China Investigating Higher NAND Prices, Potential Price Fixing
China Investigating Higher NAND Prices, Potential Price Fixing.
NAND storage prices weren’t great in 2017. Drives were significantly more expensive throughout the year than in 2016, and while prices came down somewhat in the later part of the year, they’re still running hot compared with 2014-2016. China is planning to investigate the situation, with an eye on how Samsung could potentially be manipulating the market.
“We have noticed the price surge and will pay more attention to future problems that may be caused by ‘price fixing’ in the sector,” Xu Xinyu, an official with the Pricing Supervision Department of the National Development and Reform Commission, told China Daily.

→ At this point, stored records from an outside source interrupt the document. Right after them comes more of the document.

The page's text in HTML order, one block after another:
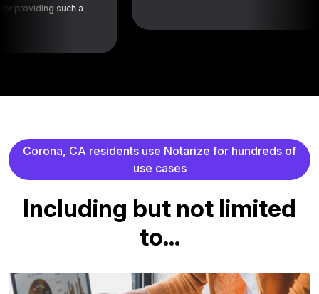
such a
Corona, CA residents use Notarize for hundreds of
use cases
Including but not limited
to...
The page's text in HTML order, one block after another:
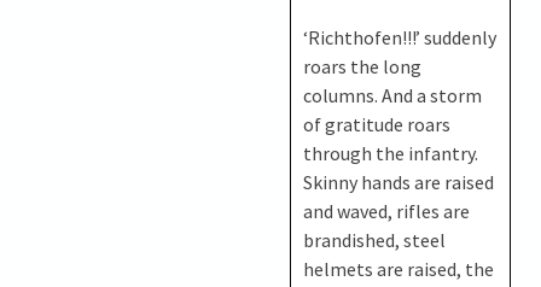
‘Richthofen!!!’ suddenly
roars the long
columns. And a storm
of gratitude roars
through the infantry.
Skinny hands are raised
and waved, rifles are
brandished, steel
helmets are raised, the
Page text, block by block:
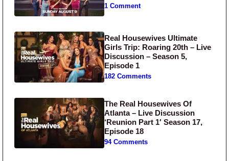
1 Comment
Real Housewives Ultimate
Girls Trip: Roaring 20th – Live
Discussion – Season 5,
Episode 1
182 Comments
The Real Housewives Of
Atlanta – Live Discussion
‘Reunion Part 1′ Season 17,
Episode 18
94 Comments

The jump in NAND pricing over the past 12-18 months has supposedly been driven by the shift from 2D NAND to 3D NAND. Unlike 2D NAND (also known as planar NAND), 3D NAND is stacked on top of itself to create layers of memory. Initially, we saw 32-48 layer stacks, but 64-layer 3D NAND has now launched with 96-layer demonstrated. In theory, this should drive NAND prices down over the long term, as it becomes more cost-effective to squeeze more and more storage into the same physical area. But converting over from planar NAND to 3D NAND has some costs associated with it, and supposedly those costs have driven up the price of NAND as a whole.